- **DIRECTIONS**
All entries should be copied exactly; the pictures stay out.

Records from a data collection
==========

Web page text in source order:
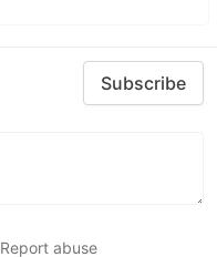
Subscribe
Report abuse
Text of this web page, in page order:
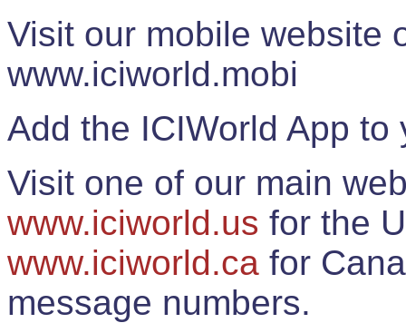
Visit our mobile website
www.iciworld.mobi
Add the ICIWorld App
Visit one of our main
www.iciworld.us for the
www.iciworld.ca for
message numbers.
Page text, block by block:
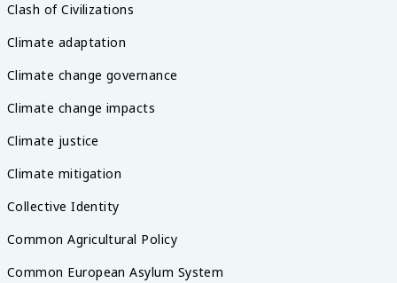
Clash of Civilizations
Climate adaptation
Climate change governance
Climate change impacts
Climate justice
Climate mitigation
Collective Identity
Common Agricultural Policy
Common European Asylum System
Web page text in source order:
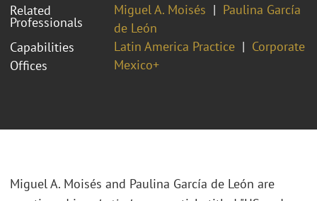
Related
Professionals
Miguel A. Moisés
Paulina García
de León
Capabilities
Latin America Practice
Corporate
Offices
Mexico+
Miguel A. Moisés and Paulina García de León are
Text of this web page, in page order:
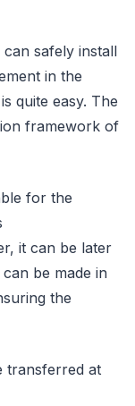
safely install
in the
quite easy. The
framework of
for the
it can be later
be made in
the
transferred at
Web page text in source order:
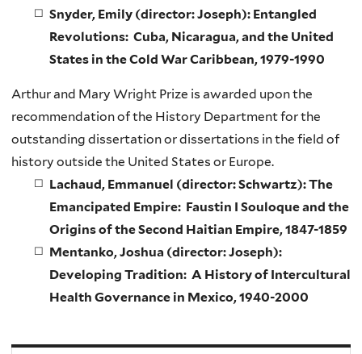
Snyder, Emily (director: Joseph): Entangled
Revolutions: Cuba, Nicaragua, and the United
States in the Cold War Caribbean, 1979-1990
Arthur and Mary Wright Prize is awarded upon the
recommendation of the History Department for the
outstanding dissertation or dissertations in the field of
history outside the United States or Europe.
Lachaud, Emmanuel (director: Schwartz): The
Emancipated Empire: Faustin I Souloque and the
Origins of the Second Haitian Empire, 1847-1859
Mentanko, Joshua (director: Joseph):
Developing Tradition: A History of Intercultural
Health Governance in Mexico, 1940-2000
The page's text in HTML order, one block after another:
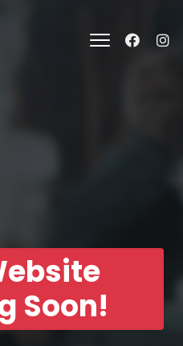
Soon!
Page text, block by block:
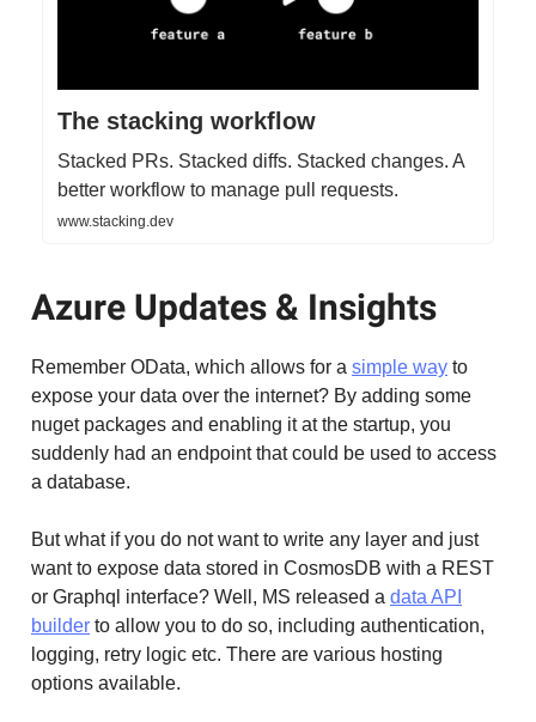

==========

- **EXERCISE RESPONSE**
Web page text in source order:
Subscribe
Report abuse
Text of this web page, in page order:
Visit our mobile website
www.iciworld.mobi
Add the ICIWorld App
Visit one of our main
www.iciworld.us for the
www.iciworld.ca for
message numbers.
Page text, block by block:
Clash of Civilizations
Climate adaptation
Climate change governance
Climate change impacts
Climate justice
Climate mitigation
Collective Identity
Common Agricultural Policy
Common European Asylum System
Web page text in source order:
Related
Professionals
Miguel A. Moisés
Paulina García
de León
Capabilities
Latin America Practice
Corporate
Offices
Mexico+
Miguel A. Moisés and Paulina García de León are
Text of this web page, in page order:
safely install
in the
quite easy. The
framework of
for the
it can be later
be made in
the
transferred at
Web page text in source order:
Snyder, Emily (director: Joseph): Entangled
Revolutions: Cuba, Nicaragua, and the United
States in the Cold War Caribbean, 1979-1990
Arthur and Mary Wright Prize is awarded upon the
recommendation of the History Department for the
outstanding dissertation or dissertations in the field of
history outside the United States or Europe.
Lachaud, Emmanuel (director: Schwartz): The
Emancipated Empire: Faustin I Souloque and the
Origins of the Second Haitian Empire, 1847-1859
Mentanko, Joshua (director: Joseph):
Developing Tradition: A History of Intercultural
Health Governance in Mexico, 1940-2000
The page's text in HTML order, one block after another:
Soon!
Page text, block by block:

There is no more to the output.